Also to help there is here https://github.com/robertoraggi/cplusplus/issues/281 the latest C++ draft standard grammar in an EBNF understood by https://www.bottlecaps.de/rr/ui .

hsutter commented 10 months ago

Thanks for the suggestion.

I know there are different grammar styles, EBNF being a popular one. I try to generally follow the way the current C++ grammar is specified, though, and I want to stick with that unless there's a compelling must-do reason to change.

Is there a compelling benefit to this change that we don't get with grep //G *.h ?

mingodad commented 10 months ago

The compelling reason for me is the ability to generate a railroad diagram and it's less ambiguous when one alternative is long and need to be split between more than one line (the way the current C++ manage such situations is by adding space indentation).

It seems that you've not tried visualize the railroad diagrams from your own grammar that I adapted here on the first message (https://github.com/hsutter/cppfront/issues/910#issue-2057282008) and also the latest C++ standard also adapted by me here https://github.com/robertoraggi/cplusplus/issues/281#issue-2050759937 or here https://github.com/cplusplus/draft/issues/6742#issue-2054070525 .

If you try then you'll probably will have a different opinion.

To try then only copy and paste then at https://www.bottlecaps.de/rr/ui in the 'Edit Grammar' tab then click the 'View Diagram' tab.

realgdman commented 10 months ago

Actually its not hard to write script, may be 100-200 lines long, converting current grammar to EBNF, using regex.

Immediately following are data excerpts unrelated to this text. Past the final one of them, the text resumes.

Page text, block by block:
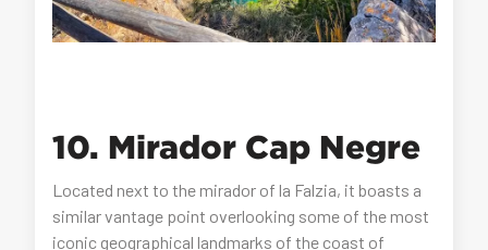
10. Mirador Cap Negre
Located next to the mirador of la Falzia, it boasts a
similar vantage point overlooking some of the most
iconic geographical landmarks of the coast of
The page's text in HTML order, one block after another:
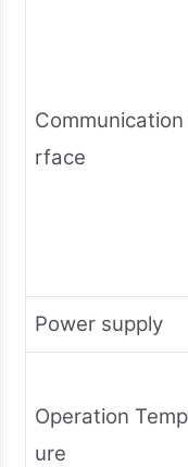
rface
Power supply
Operation
ure
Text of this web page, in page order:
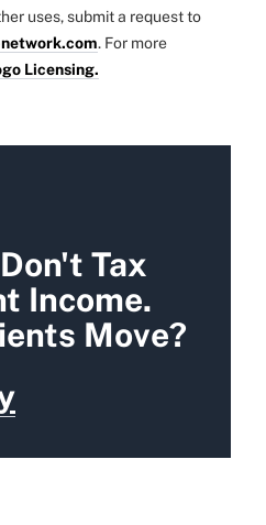
uses, submit a request to
. For more
Licensing.
Tax
Income.
Move?
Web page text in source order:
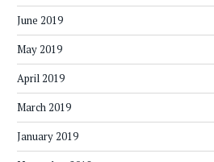
June 2019
May 2019
April 2019
March 2019
January 2019
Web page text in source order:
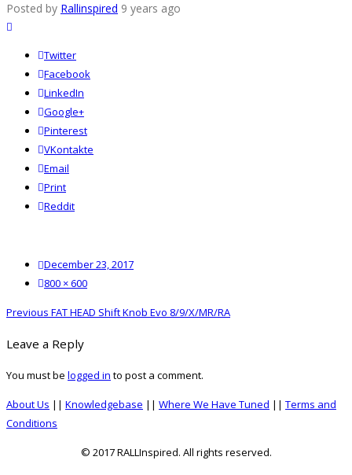
Posted by Rallinspired 9 years ago
Twitter
Facebook
LinkedIn
Google+
Pinterest
VKontakte
Email
Print
reddit
Reddit
Posted
on
December 23, 2017
Full800 × 600
Post
Previous Previous
FAT HEAD Shift Knob Evo 8/9/X/MR/RA
Leave a Reply
You must be logged in to post a comment.
About Us || Knowledgebase || Where We Have Tuned || Terms and
Conditions
© 2017 RALLInspired. All rights reserved.
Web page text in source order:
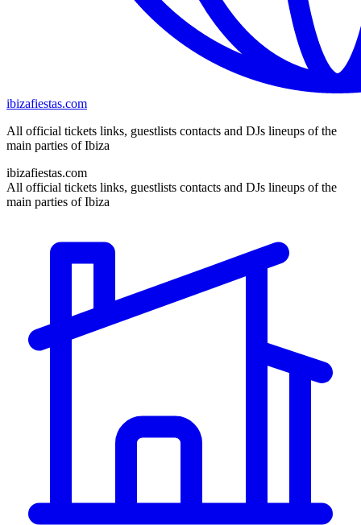
ibizafiestas.com
All official tickets links, guestlists contacts and DJs lineups of the
main parties of Ibiza
ibizafiestas.com
All official tickets links, guestlists contacts and DJs lineups of the
main parties of Ibiza
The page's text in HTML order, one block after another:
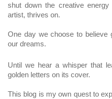
shut down the creative
artist, thrives on.
One day we choose to believe
our dreams.
Until we hear a whisper that
golden letters on its cover.
This blog is my own quest to

mingodad commented 10 months ago

I've just added the C++11, C++14, C++117, C++20, C++23-draft converted to the EBNF understood by https://www.bottlecaps.de/rr/ui and the navigable railroad diagrams read to view here https://mingodad.github.io/cpp-grammars/ .

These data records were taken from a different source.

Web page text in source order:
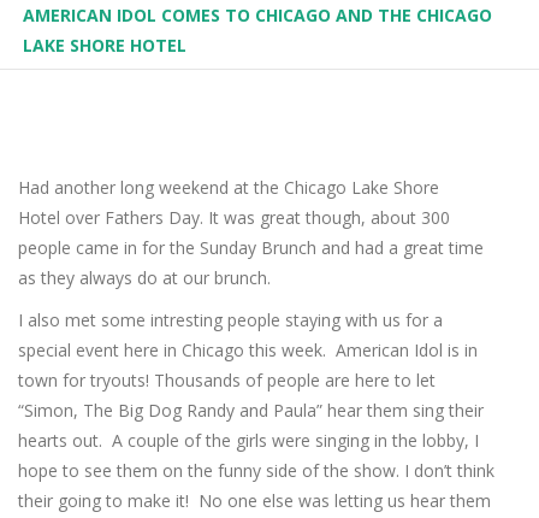
AMERICAN IDOL COMES TO CHICAGO AND THE CHICAGO
LAKE SHORE HOTEL
Had another long weekend at the Chicago Lake Shore
Hotel over Fathers Day. It was great though, about 300
people came in for the Sunday Brunch and had a great time
as they always do at our brunch.
I also met some intresting people staying with us for a
special event here in Chicago this week. American Idol is in
town for tryouts! Thousands of people are here to let
“Simon, The Big Dog Randy and Paula” hear them sing their
hearts out. A couple of the girls were singing in the lobby, I
hope to see them on the funny side of the show. I don’t think
their going to make it! No one else was letting us hear them
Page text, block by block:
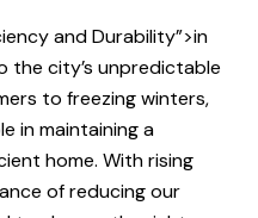
andDurability”>in
the city’s unpredictable
to freezing winters,
in maintaining a
home. With rising
of reducing our
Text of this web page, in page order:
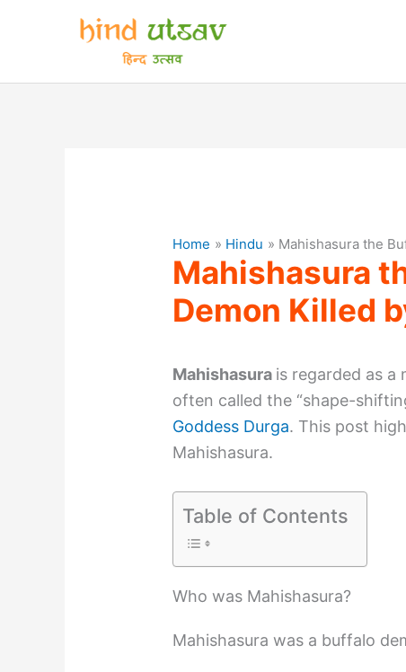
Home Hindu Mahishasura the
Mahishasura
Demon Killed
Mahishasura is regarded as a
often called the “shape-
Goddess Durga. This post
Mahishasura.
Table of Contents
Who was Mahishasura?
Mahishasura was a buffalo
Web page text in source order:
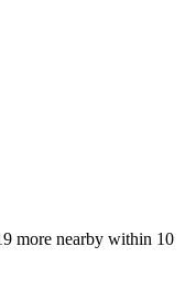
more nearby within 10
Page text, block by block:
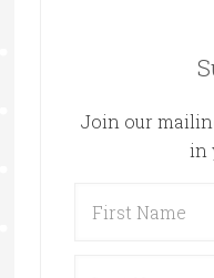
Join our
in

hsutter commented 10 months ago

the navigable railroad diagrams read to view here https://mingodad.github.io/cpp-grammars/

Ah, now I see what you mean. Sorry, I misunderstood that the example in the initial comment was the railroad diagram. You're right, I've never used the graphical kind, just occasionally seen it.

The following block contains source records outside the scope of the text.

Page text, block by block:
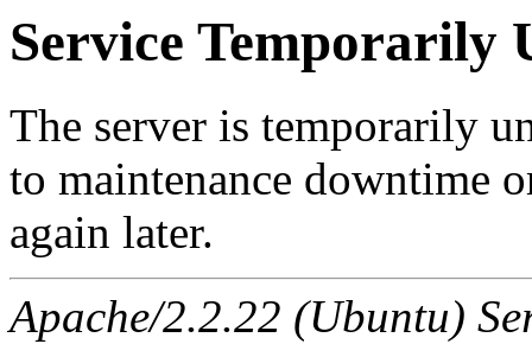
Service Temporarily
The server is temporarily
to maintenance downtime
again later.
Apache/2.2.22 (Ubuntu)
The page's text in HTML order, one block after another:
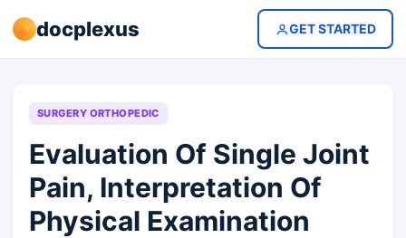
docplexus GET STARTED
SURGERY ORTHOPEDIC
Evaluation Of Single Joint
Pain, Interpretation Of
Physical Examination
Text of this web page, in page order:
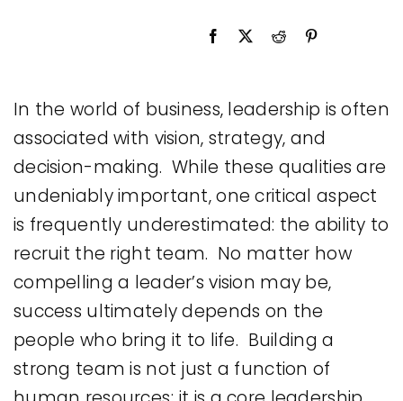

it's less ambiguous when one alternative is long and need to be split between more than one line

I've tried to keep the productions under 110 characters, and just did a cleanup pass to make them all less than 90: 9585ecc34406cfe92800a62489d194613c4ed62a

So maybe I just haven't felt the pain because the productions are short and not complex.

I definitely see your point with horrible productions like cast-expression in this example: https://mingodad.github.io/cpp-grammars/c++23.ebnf.xhtml#cast-expression

There's nothing like that in my grammar fortunately. But, I admit I do like the ability to directly link to #cast-expression like that!

Let me take a quick poll of readers of this thread...

If you want to enable railroad diagrams and find them useful, please upvote this reply!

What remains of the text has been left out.